Today’s eco calendar is thin. German April production will show the full impact of the corona crisis but are outdated. Later this week, the eco calendar remains moderately interesting, with Wednesday’s Fed decision probably the key topic for (FX) trading. The Fed will reconfirm its commitment to support the economy as necessary. However, Friday’s strong payrolls (and some other constructive data of late) and easy monetary conditions due to the risk rally reduce the need for aggressive action in the very near future. This might pause the USD downtrend.
Of late, EUR/USD moved from the lower to the higher section of the 1.0727/1.1495 MT range. The strong payrolls blocked the EUR/USD rally. Some consolidation might be on the cards with EUR/USD 1.1133 (38% retracement since 1.0727) a first important support which should hold to keep the EUR/USD picture constructive MT.

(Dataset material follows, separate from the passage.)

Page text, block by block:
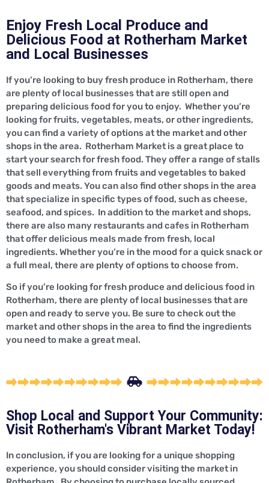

On Friday, sterling succeeded a remarkable rebound. EUR/GBP dropped from the 0.90 area to the 0.89 area. The UK and EU didn’t make progress in latest round of Brexit negotiations, but some comments indicated that both parties continue to try finding common ground. Friday’s GBP rebound probably says more on the market positioning rather than on any Brexit progress. Some most further technical EUR/GBP correction might continue, but we don’t expect to move to have strong legs.
EUR/USD: rally blocked after strong USD payrolls.